Reused building blocks¶
Step |
Helper |
|---|---|
Strict-chain grids |
|
Per-stage screen |
|
Global + per-head retention |
|
Exact-CV refit |
|
Preprocessing impact |
|
Screen-vs-refit rank |
|
Offline audit |
|
Report save/load |
|
Workflow / benchmark note¶
This is the staged runner the AOM benchmark campaign calls for: run
compact/wide/lab strict-chain screens with Ridge, PLS and mixed heads, retain the
top global and per-head candidates, exact-refit the retained rows, and read
impact / rank_diagnostics to decide whether a wider cartesian budget is
justified before comparing against the robust AOM / TabPFN baselines. Because
each stage screens in chunks of chain_chunk_size and only keeps its own
top_k, large lab cartesians stream rather than materialize every scored
candidate.
Timing smoke¶
benchmarks/cross_binding/bench_aom_staged_chain_campaign_timing.py records the
end-to-end wall-clock cost of the staged campaign on synthetic data, one CSV row
per --plans entry, with the retention / selection / impact / rank-diagnostics
and refit route / CUDA counters pulled from the report. It accepts the small
screen controls (--plans, --max-chains, --top-k, --refit-top-k,
--refit-per-head-top-k, --chain-chunk-size, --heads, --components,
--ridge-lambdas, --repeats) and the campaign’s CPU/GPU knobs
(--cuda-pls-parallel-folds, --cuda-pls-min-device-features,
--cuda-pls-many-batched, --backend-min-cuda-product, --moment-policy).

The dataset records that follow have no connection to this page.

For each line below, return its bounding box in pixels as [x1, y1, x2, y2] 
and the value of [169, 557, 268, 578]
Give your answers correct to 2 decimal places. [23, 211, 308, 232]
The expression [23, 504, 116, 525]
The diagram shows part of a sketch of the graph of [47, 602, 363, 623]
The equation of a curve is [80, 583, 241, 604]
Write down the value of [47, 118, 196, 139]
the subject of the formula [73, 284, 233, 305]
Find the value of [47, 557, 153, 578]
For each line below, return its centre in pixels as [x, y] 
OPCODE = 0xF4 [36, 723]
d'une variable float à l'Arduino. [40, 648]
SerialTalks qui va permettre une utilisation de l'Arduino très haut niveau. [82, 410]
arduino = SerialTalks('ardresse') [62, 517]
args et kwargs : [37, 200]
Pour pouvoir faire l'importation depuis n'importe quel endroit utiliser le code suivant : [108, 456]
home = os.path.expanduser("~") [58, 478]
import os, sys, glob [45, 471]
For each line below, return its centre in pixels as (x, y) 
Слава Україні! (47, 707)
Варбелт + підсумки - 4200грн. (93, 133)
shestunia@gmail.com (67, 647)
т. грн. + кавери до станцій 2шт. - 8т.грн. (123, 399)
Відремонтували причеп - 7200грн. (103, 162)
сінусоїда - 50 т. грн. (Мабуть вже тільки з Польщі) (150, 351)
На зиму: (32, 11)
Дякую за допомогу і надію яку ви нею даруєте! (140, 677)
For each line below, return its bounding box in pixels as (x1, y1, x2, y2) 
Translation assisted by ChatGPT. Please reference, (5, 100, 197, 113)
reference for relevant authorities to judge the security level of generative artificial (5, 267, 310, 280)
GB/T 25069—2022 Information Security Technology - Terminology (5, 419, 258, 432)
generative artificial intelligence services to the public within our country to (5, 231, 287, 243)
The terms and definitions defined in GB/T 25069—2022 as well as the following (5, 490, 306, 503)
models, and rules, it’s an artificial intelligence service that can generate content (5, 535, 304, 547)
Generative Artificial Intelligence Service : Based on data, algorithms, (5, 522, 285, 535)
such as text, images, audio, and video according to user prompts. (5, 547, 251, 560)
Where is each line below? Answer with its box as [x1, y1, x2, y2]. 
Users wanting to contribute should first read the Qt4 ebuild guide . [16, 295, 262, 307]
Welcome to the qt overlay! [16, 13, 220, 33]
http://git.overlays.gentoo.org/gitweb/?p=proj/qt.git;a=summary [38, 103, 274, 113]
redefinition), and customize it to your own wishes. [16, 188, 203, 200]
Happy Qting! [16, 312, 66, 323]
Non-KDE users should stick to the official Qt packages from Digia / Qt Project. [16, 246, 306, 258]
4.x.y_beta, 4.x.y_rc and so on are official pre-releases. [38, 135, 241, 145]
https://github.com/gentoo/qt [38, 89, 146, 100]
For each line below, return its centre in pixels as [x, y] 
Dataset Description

This measures orchestration and exact-refit timing only — the staged screen, cross-stage retention, the single exact-CV refit of the retained union, and the post-hoc diagnostics. It is not a benchmark of the future fused IKPLS grinder; the per-candidate exact CV it times is the target that grinder must beat, not the grinder itself.

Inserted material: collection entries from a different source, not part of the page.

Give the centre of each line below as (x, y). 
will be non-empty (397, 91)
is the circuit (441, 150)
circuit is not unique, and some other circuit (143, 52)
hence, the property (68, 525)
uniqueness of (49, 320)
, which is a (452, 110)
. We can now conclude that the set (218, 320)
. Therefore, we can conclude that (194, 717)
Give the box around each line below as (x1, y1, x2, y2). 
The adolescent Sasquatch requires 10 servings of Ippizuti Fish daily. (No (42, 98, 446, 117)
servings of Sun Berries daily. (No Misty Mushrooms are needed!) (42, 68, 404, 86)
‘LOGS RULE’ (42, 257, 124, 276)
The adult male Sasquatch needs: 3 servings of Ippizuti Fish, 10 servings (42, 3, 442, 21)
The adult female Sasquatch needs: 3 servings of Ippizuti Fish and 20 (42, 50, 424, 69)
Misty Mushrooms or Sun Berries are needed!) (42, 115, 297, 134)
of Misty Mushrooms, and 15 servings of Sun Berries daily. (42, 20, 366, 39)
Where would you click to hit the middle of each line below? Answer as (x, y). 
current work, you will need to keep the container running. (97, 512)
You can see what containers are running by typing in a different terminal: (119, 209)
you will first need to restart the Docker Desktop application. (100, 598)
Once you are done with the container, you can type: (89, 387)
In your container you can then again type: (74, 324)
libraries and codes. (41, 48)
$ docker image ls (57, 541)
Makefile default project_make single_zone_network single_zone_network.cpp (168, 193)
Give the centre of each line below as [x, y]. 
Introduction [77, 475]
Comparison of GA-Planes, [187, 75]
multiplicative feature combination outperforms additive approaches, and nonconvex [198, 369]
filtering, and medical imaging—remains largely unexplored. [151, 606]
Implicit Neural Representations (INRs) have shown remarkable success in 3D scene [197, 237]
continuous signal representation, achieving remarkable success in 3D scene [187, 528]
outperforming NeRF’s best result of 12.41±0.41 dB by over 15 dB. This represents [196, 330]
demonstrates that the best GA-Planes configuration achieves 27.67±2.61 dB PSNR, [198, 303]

PYTHONPATH=bindings/python/src N4M_LIB_PATH=build/dev-release/cpp/src/libn4m.so \
python benchmarks/cross_binding/bench_aom_staged_chain_campaign_timing.py \
--plans compact,compact_wide --max-chains 16 --top-k 24 --refit-top-k 8 \
--output /tmp/aom_staged_chain_campaign_timing.csv
Tiny one-GPU CUDA smoke used for release readiness:
CUDA_VISIBLE_DEVICES=0 \
PYTHONPATH=bindings/python/src \
N4M_LIB_PATH=build/cuda-on/cpp/src/libn4m.so \
/home/delete/.venv/bin/python benchmarks/cross_binding/bench_aom_staged_chain_campaign_timing.py \
--output benchmarks/cross_binding/aom_staged_chain_campaign_timing_cuda_smoke.csv \
--repeats 1 --plans compact --n-samples 96 --n-features 128 --cv 3 \
--heads pls --components 1 --ridge-lambdas 0.1 --max-chains 4 \
--chain-chunk-size 2 --top-k 4 --refit-top-k 3 \
--refit-per-head-top-k 1 --moment-policy auto \
--cuda-pls-min-device-features 1 --cuda-pls-parallel-folds
The smoke is expected to keep selection_uses_test_set=False and show nonzero
n_pls_moment_cuda_device_cv_fits with zero host PLS CV fits.